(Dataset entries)
————
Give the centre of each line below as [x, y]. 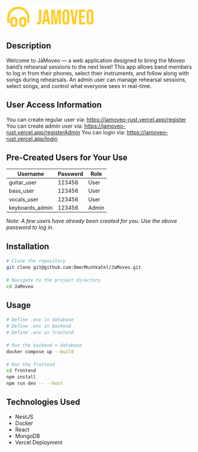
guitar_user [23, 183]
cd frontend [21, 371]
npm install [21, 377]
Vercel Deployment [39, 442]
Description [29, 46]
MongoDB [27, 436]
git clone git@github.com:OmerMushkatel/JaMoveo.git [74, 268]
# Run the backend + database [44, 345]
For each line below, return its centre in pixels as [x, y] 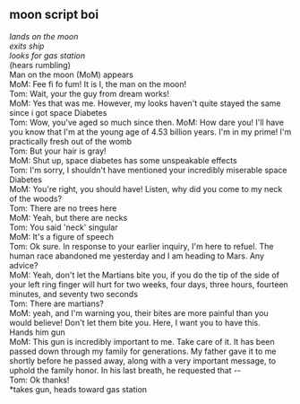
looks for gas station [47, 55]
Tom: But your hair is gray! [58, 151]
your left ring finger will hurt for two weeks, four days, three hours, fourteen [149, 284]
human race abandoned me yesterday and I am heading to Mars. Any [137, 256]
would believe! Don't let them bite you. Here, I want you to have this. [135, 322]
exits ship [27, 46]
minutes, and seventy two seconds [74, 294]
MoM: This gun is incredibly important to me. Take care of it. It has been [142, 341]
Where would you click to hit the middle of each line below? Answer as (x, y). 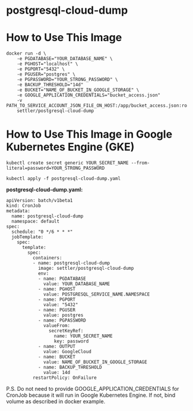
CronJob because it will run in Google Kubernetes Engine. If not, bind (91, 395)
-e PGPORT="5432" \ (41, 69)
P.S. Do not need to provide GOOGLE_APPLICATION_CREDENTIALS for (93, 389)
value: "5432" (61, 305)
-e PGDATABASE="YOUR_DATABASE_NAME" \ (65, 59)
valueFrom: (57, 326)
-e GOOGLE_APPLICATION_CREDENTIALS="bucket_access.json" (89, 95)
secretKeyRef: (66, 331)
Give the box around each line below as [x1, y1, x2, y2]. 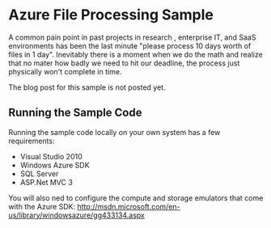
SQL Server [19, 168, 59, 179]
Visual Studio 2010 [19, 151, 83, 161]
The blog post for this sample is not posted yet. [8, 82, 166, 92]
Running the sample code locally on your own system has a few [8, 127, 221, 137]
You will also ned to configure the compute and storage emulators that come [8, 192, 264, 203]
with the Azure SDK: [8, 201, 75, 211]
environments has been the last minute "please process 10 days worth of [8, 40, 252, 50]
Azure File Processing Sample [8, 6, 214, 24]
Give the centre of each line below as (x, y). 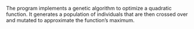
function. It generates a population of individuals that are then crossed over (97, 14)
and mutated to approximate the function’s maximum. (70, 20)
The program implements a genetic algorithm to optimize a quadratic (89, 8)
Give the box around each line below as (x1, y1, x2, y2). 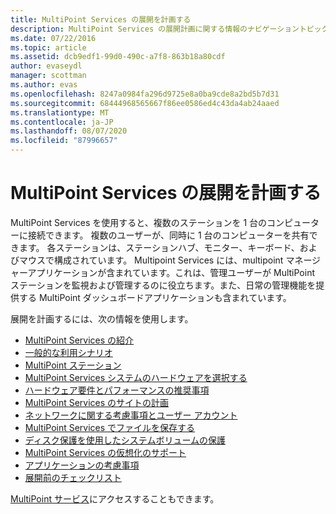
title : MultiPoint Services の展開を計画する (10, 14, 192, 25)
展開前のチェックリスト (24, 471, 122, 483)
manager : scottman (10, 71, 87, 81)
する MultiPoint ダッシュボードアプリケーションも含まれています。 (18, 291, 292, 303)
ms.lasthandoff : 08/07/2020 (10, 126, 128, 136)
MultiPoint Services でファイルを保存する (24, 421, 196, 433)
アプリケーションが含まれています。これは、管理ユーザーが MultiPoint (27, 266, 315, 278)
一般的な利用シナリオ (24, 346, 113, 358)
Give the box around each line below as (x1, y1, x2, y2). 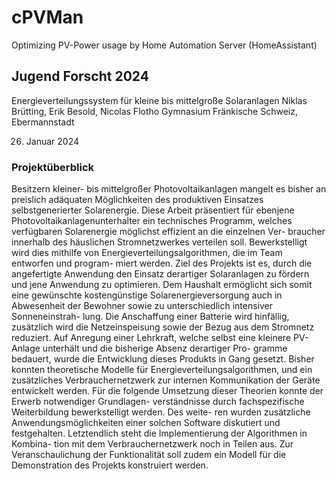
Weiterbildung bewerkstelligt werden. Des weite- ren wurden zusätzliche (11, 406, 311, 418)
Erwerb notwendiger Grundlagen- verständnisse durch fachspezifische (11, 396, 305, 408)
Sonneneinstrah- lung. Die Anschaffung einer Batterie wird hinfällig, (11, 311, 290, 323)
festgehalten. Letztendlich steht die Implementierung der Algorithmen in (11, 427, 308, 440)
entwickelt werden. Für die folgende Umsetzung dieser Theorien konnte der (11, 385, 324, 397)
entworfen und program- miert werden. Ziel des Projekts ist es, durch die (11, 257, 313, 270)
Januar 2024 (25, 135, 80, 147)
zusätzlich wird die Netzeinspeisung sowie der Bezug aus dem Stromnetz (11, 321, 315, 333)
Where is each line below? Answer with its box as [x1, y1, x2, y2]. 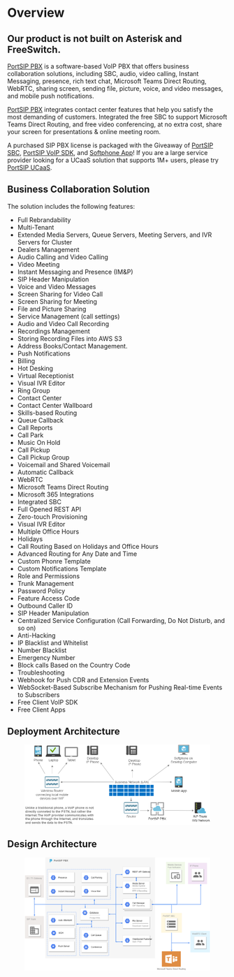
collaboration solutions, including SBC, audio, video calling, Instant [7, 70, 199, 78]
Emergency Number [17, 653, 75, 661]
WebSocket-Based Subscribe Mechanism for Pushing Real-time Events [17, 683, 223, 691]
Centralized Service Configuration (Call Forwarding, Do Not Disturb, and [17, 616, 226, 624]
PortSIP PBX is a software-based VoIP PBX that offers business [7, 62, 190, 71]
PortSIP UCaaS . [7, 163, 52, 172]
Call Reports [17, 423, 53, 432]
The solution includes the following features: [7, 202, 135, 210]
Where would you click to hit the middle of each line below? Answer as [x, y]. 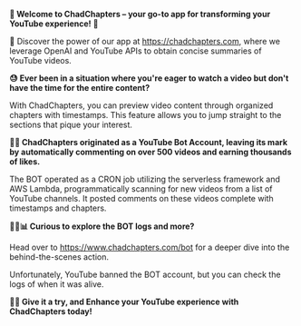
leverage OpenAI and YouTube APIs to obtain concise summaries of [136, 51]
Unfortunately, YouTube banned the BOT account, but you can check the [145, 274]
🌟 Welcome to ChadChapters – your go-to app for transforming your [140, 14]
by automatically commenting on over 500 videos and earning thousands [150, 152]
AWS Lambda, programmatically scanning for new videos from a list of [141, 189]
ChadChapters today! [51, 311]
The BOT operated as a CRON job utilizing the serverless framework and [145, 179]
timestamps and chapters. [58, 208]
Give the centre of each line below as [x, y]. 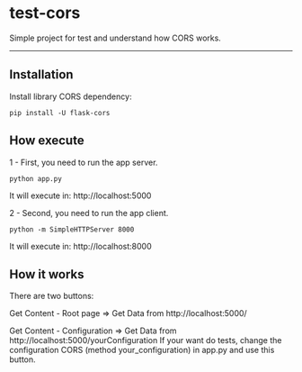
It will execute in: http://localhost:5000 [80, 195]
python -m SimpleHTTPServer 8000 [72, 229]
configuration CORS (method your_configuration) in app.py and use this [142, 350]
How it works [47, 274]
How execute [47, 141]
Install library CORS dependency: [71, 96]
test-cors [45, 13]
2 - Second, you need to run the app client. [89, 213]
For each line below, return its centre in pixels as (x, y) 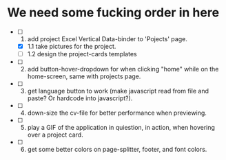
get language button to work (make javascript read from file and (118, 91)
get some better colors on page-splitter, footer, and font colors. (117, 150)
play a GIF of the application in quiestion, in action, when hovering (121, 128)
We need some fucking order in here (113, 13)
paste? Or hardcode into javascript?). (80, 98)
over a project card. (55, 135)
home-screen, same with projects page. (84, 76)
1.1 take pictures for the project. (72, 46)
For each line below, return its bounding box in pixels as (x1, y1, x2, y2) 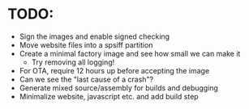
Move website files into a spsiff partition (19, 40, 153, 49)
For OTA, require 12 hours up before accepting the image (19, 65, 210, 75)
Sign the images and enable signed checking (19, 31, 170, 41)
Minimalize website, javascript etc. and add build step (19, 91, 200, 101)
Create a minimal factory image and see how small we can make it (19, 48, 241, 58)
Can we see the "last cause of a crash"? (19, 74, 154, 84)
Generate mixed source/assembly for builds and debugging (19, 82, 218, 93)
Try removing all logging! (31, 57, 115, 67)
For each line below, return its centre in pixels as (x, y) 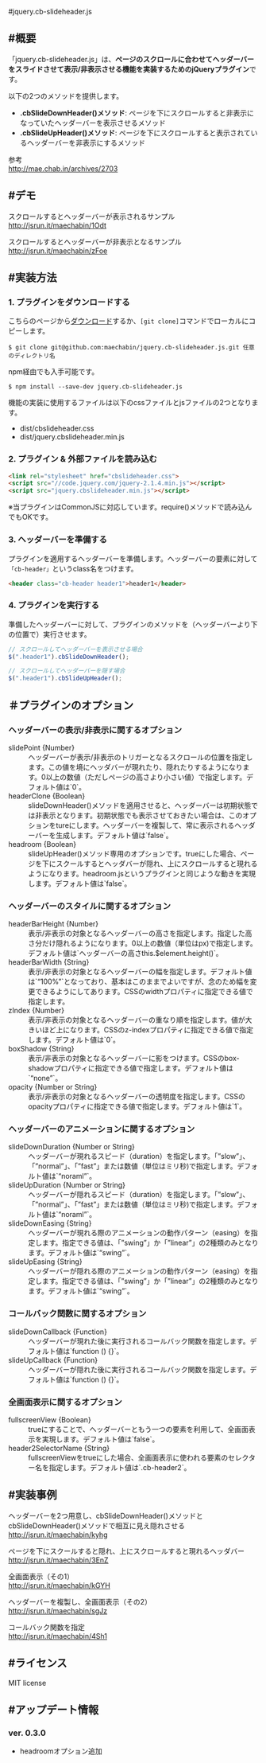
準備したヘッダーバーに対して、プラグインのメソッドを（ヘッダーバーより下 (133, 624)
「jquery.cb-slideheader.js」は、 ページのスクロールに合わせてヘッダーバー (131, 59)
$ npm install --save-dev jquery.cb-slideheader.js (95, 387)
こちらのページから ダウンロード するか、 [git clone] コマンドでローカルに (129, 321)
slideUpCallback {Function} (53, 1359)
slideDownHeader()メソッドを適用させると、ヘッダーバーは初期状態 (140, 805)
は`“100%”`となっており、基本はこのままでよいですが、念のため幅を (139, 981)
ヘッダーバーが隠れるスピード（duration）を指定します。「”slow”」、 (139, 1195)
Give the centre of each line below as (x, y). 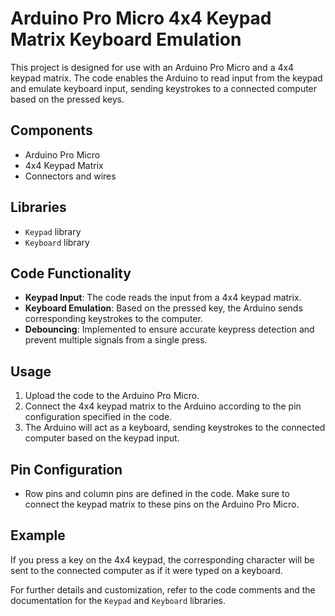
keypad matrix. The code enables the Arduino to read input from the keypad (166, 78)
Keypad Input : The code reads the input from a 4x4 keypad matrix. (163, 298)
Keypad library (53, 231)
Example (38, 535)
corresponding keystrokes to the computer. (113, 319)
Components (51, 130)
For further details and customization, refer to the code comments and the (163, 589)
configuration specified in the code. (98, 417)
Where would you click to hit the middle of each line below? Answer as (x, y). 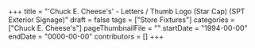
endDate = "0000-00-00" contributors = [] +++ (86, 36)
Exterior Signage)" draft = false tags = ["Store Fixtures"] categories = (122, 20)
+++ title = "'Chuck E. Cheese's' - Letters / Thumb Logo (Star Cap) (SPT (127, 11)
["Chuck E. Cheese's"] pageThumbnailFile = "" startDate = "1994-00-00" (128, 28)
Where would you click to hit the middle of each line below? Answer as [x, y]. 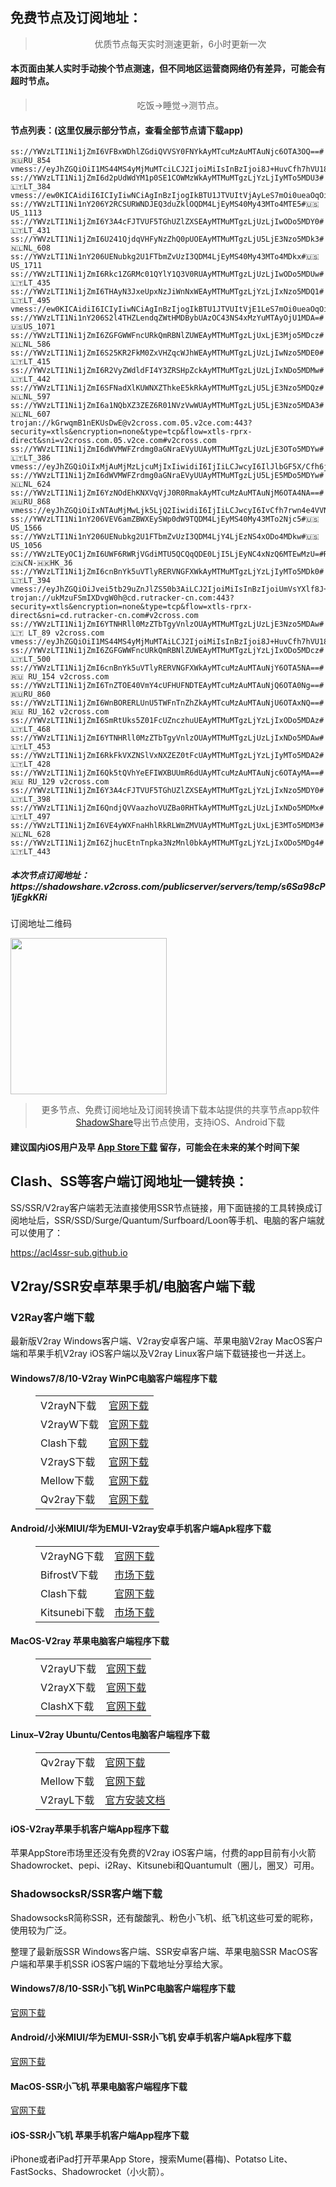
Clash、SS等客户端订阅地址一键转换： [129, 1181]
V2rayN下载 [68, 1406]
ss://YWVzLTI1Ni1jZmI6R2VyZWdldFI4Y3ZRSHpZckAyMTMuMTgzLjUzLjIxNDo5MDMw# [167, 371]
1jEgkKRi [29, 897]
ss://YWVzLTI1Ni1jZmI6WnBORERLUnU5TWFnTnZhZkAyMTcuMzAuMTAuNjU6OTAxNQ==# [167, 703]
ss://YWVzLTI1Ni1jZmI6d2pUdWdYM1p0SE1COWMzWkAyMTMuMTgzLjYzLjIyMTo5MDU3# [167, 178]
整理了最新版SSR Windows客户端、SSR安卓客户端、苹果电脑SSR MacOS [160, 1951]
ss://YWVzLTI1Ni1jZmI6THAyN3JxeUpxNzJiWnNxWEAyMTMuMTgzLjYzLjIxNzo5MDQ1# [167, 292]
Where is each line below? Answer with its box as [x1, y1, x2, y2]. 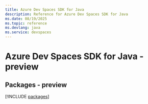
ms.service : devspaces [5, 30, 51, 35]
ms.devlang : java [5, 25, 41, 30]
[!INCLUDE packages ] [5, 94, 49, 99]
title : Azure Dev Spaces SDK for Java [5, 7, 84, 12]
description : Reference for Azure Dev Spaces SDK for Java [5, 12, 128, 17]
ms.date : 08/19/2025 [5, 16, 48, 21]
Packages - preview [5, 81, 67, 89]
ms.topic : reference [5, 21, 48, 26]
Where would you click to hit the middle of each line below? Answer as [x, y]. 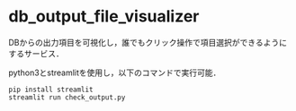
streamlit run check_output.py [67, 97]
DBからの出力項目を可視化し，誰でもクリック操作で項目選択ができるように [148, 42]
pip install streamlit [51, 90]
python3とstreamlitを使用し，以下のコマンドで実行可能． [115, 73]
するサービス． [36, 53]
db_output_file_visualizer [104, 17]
————
- Goal of the exercise:
Using the data above, return the lines from the one holding "python -m SimpleHTTPServer 8000 [72, 229]" through the one holding "over a project card. (55, 135)" exactly, but not the pictures.

- Reply to the task:
python -m SimpleHTTPServer 8000 [72, 229]
configuration CORS (method your_configuration) in app.py and use this [142, 350]
How it works [47, 274]
How execute [47, 141]
Install library CORS dependency: [71, 96]
test-cors [45, 13]
2 - Second, you need to run the app client. [89, 213]
For each line below, return its centre in pixels as (x, y) 
get language button to work (make javascript read from file and (118, 91)
get some better colors on page-splitter, footer, and font colors. (117, 150)
play a GIF of the application in quiestion, in action, when hovering (121, 128)
We need some fucking order in here (113, 13)
paste? Or hardcode into javascript?). (80, 98)
over a project card. (55, 135)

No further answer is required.